About this task => Of all the entries below, only the lines from the one with "leve exames de imagem relacionados" up to and including the one with "2021年1月 (6)" are to be duplicated exactly.

Available data =>
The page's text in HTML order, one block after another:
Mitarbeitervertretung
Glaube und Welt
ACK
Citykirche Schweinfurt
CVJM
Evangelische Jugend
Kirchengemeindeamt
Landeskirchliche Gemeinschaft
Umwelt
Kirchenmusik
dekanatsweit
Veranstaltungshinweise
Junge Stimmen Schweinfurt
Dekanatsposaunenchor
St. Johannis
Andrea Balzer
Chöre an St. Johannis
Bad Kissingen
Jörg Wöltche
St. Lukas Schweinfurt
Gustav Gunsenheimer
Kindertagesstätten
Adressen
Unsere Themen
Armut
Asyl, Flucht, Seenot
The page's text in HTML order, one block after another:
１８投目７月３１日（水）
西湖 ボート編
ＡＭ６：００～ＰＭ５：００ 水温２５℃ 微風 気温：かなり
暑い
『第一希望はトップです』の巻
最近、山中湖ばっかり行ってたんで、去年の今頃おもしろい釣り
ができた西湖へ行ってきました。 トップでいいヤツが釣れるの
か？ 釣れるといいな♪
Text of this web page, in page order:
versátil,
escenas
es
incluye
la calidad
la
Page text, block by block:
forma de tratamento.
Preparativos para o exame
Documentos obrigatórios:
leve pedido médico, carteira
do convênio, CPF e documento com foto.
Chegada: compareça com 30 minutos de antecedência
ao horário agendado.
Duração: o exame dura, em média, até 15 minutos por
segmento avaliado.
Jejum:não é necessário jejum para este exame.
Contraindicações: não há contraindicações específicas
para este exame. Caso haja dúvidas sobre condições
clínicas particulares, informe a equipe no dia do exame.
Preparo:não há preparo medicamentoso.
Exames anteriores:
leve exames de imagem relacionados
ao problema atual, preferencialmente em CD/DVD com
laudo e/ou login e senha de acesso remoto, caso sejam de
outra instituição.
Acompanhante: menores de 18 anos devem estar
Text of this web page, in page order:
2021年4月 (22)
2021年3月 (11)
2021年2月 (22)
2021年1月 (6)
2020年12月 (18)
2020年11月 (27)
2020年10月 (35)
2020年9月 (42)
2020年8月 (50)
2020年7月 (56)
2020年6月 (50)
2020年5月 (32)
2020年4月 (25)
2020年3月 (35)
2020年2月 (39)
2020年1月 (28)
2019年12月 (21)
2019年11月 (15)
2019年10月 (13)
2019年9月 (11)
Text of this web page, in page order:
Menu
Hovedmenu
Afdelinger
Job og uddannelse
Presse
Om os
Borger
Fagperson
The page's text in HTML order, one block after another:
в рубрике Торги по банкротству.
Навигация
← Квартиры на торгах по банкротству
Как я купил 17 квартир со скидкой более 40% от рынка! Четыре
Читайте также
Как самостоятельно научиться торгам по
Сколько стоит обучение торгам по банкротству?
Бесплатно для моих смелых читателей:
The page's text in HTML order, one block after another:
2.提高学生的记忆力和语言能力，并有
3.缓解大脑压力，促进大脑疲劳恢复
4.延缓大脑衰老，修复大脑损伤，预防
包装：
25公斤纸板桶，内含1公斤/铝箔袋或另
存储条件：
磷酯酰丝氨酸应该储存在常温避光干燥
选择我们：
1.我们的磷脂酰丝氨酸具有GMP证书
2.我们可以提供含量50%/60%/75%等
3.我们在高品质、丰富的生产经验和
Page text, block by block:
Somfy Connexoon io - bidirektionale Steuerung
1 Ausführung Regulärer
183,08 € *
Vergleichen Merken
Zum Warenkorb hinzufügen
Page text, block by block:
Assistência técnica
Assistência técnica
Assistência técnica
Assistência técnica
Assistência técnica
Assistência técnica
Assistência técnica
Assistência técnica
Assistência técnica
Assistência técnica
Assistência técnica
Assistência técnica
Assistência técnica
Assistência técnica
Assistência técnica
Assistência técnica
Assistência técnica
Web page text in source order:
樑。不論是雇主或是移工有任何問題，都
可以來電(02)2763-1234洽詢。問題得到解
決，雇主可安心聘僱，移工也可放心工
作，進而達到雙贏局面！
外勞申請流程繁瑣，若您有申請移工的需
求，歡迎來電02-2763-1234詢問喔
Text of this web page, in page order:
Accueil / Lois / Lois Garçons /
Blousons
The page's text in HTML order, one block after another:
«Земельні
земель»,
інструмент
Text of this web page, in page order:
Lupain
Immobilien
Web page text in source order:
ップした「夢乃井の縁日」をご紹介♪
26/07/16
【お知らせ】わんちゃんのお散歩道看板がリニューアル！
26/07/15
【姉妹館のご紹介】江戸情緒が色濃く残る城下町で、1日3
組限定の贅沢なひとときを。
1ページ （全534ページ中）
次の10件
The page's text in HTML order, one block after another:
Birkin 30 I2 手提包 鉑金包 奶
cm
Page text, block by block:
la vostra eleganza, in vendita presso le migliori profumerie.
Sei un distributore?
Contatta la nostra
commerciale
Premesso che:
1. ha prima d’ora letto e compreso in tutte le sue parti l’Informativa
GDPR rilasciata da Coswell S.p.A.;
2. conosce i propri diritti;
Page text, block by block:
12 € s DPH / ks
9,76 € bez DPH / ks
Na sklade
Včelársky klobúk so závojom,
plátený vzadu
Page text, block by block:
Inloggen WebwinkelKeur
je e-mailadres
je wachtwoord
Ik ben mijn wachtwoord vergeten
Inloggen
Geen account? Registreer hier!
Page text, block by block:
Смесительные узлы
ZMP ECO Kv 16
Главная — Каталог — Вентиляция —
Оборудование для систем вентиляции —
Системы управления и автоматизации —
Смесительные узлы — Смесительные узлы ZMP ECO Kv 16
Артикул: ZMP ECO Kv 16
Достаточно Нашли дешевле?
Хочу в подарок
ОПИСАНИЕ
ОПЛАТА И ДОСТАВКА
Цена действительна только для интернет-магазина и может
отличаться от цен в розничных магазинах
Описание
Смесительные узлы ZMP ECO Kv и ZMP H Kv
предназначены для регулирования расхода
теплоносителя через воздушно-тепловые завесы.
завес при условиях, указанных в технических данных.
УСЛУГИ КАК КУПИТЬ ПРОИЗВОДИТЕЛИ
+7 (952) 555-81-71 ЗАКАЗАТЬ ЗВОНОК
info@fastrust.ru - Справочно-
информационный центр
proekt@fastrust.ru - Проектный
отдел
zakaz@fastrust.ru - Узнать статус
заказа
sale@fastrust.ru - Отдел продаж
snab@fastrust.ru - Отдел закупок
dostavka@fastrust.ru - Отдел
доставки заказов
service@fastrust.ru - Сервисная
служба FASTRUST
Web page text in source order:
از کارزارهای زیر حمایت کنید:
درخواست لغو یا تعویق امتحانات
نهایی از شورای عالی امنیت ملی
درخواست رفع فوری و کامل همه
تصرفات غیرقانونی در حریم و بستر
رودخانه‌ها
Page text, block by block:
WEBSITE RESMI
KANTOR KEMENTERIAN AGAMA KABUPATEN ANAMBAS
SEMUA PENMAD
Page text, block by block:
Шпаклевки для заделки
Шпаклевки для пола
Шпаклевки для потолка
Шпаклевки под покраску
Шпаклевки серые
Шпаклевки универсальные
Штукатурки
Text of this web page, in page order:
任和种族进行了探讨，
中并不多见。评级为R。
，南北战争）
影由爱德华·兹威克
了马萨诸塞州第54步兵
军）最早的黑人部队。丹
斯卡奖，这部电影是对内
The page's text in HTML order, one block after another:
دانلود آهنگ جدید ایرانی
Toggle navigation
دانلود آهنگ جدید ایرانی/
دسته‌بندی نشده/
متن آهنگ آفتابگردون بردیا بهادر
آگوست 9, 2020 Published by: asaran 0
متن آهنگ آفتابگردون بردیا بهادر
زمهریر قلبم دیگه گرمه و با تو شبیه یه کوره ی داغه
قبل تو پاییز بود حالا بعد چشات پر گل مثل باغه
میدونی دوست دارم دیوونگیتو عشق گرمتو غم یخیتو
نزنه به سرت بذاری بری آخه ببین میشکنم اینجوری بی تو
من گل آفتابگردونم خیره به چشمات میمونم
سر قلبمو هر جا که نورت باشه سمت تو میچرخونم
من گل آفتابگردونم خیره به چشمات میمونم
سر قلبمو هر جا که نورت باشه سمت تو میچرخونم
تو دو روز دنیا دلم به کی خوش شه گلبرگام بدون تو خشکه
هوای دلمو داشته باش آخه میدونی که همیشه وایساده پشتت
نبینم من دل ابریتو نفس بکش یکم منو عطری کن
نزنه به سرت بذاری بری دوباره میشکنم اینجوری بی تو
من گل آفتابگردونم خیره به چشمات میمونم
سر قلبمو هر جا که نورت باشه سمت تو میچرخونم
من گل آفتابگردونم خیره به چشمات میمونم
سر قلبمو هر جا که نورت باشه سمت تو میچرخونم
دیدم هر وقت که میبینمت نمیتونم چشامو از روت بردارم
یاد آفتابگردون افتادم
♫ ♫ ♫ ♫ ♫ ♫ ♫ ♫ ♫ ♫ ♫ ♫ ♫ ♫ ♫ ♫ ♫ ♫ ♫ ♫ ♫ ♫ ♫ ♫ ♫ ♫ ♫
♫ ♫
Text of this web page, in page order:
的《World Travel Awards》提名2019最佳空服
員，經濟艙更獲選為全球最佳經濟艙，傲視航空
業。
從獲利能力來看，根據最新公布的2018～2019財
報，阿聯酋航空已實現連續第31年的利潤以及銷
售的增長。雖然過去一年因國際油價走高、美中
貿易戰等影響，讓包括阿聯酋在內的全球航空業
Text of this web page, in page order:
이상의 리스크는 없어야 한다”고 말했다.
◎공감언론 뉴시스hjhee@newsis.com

Response to this exercise =>
leve exames de imagem relacionados
ao problema atual, preferencialmente em CD/DVD com
laudo e/ou login e senha de acesso remoto, caso sejam de
outra instituição.
Acompanhante: menores de 18 anos devem estar
Text of this web page, in page order:
2021年4月 (22)
2021年3月 (11)
2021年2月 (22)
2021年1月 (6)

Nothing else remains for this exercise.